Я был вынужден пожертвовать парой коробок и продать их содержимое в скупку, благо, букинистических магазинов тогда было в преизбытке и там платили, как сейчас говорится, живыми деньгами. Получив деньги, я раздал долги и стал всматриваться, как жить дальше. С женой и дочерью я общался по телефону, что весьма разоряло поступающими регулярно счетами, вел к тому же с ними интенсивную переписку. А с соседями почти не общался. "Здравствуйте", "до свиданья" - и все дела. Впрочем, установил на кухне нехитрый столик, повесил над ним подобранную на мусорной свалке полку и усвоил нехитрый распорядок-ритуал пользования ванной и туалетом.
Квартира была просторной: четыре немалые комнаты. Две смежные занимала семья из пяти человек (тёзка Петра, испитой пенсионер с шаркающей походкой сифилитика, любящий расхаживать в майке и трусах, да в тапочках на босу ногу, его жена-алкашка, продавщица овощного магазина, дочь-почтальонша с дочерью четырех-пяти лет и меняющийся время от времени любовник почтальонши, чаще всего тоже круглосуточно непросыхающий от спиртового зелья), одну, с балконом, выходящим во двор, обжил алкаш-тунеядец Коля, которого Петр через несколько месяцев принудил отселиться и вместо него после ряда непродолжительных одиноких владелиц въехала проститутка-надомница Раиса с дочерыо-негритянкой, у которой помимо клиентов был ещё навещающий её по выходным сожитель, чилиец по национальности, коротышка, метр с кепкой, но явно выросший в корень, ну а четвертая двадцати метровка была моей, увы, без балкона, зато почти во всю стену огромной линзой сверкало окно, выходившее прямо на Загородное шоссе.
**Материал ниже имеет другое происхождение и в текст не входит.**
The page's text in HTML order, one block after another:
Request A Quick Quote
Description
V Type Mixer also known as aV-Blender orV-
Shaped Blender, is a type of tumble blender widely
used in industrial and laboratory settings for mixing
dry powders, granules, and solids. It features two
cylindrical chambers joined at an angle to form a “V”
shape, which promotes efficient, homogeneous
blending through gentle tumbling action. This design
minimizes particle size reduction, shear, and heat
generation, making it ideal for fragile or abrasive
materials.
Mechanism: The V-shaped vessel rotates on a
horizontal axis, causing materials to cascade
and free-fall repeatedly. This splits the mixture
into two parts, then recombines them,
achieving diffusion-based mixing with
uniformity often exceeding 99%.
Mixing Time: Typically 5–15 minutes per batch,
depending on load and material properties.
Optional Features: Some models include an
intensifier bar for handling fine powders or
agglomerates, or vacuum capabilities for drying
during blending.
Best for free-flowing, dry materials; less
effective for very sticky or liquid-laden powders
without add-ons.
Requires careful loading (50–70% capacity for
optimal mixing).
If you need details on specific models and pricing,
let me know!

День и ночь слышался равномерный шум-гуд проносящихся всевозможных машин.
Подходит к окну, открывает-закрывает форточку.
Задумчиво смотрит вдаль и продолжает разговор.
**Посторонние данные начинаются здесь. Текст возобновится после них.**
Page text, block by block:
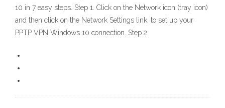
10 in 7 easy steps. Step 1. Click on the Network icon (tray icon)
and then click on the Network Settings link, to set up your
PPTP VPN Windows 10 connection. Step 2.
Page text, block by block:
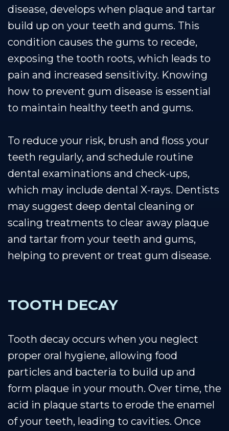
disease, develops when plaque and tartar
build up on your teeth and gums. This
condition causes the gums to recede,
exposing the tooth roots, which leads to
pain and increased sensitivity. Knowing
how to prevent gum disease is essential
to maintain healthy teeth and gums.
To reduce your risk, brush and floss your
teeth regularly, and schedule routine
dental examinations and check-ups,
which may include dental X-rays. Dentists
may suggest deep dental cleaning or
scaling treatments to clear away plaque
and tartar from your teeth and gums,
helping to prevent or treat gum disease.
TOOTH DECAY
Tooth decay occurs when you neglect
proper oral hygiene, allowing food
particles and bacteria to build up and
form plaque in your mouth. Over time, the
acid in plaque starts to erode the enamel
of your teeth, leading to cavities. Once

Понятное дело, я ведь жил не в безвоздушном пространстве: учился, ежедневно занимался английским, собирался работать за границей, был спортсменом (сегодня этому вряд ли кто поверит, но я действительно ежедневно посещал секцию легкой атлетики, пробегал по 20-30 километров, тягал штангу, несмотря на близорукость, играл в баскетбол и футбол и постоянно боролся с бунтующей плотью.
Медицинские знания чуть-чуть подсушивали эмоции, помогали самообладанию, но полностью исцелить не могли. "Врачу, исцелися сам" призывал меня один замшелый хуесос, раздрочив приспешников-жополизов, голубых голубков обосранных. И чем черт не шутит, возможно, был прав.
Жаль, я не сохранил записные книжки, черновики. Ведь я всегда уничтожал строительные леса. Храм должен являться сразу во всем великолепии, не надо знать, из какого сора он вырос. Я очень любил Хлебникова, сразу выделил Селина, ещё сорок лет тему назад; мечтал о6 изданиях Генри Миллера, вот только Чарльза Буковски не знал. И вообще одним из моих первых наставников был всамделишный сумасшедший. Чуть позже я расскажу о нем, я давно хочу о нем рассказать. Вряд ли кто ещё помнит в моем родном городе П. Германа Ломова. Хотя он жил в одном подъезде, вечно вонявшем мечей и фекалиями, с небезызвестным уже и вам Калькевичем. Юным Калькевичем, не написавшем ни строчки прозы, только пробующем переводить с английского Киплинга и Браунинга. А что до Ломова, жива ли его жена, между прочим, врач по профессии? Наверняка живы его дети, но и они, скорее всего, плохо помнят отца, он ушел из жизни, когда они ещё не ходили в школу.
Начинает раздеваться. Снимает пиджак, брюки.
Раздевается почти догола.
Наконец-то встал рано. Горло лучше. Но спина все болит. Поехал кататься на велосипеде, на дачную окраину. Долго говорил с одним жителем. В кабак ходят больше, фруктовые сады вырубили. Вот тебе и перестройка. Некоторые живут хуже (врал, естественно, почти все плохо живут), но все, говорят, как будто лестно, что свободные, на траве лежи, сколько хочешь. Хотел поехать к Аховым. Близится Рождество, традиционная рождественская встреча. Застолье. Собрался к Вырубовым. Там как всегда гоп-компания. Прошлый раз Валерию дразнили коронацией до слез. Она ни в чем не виновата, но мне стало неприятно, долго туда не поеду. Или, может это оттого, что она слишком много мне показывала дружбы. Страшно и женитьба и подлость - т. е. Забава ею. А жениться, много надо переделать, а мне ещё над собой надо работать, выше уже столько об этом сказал.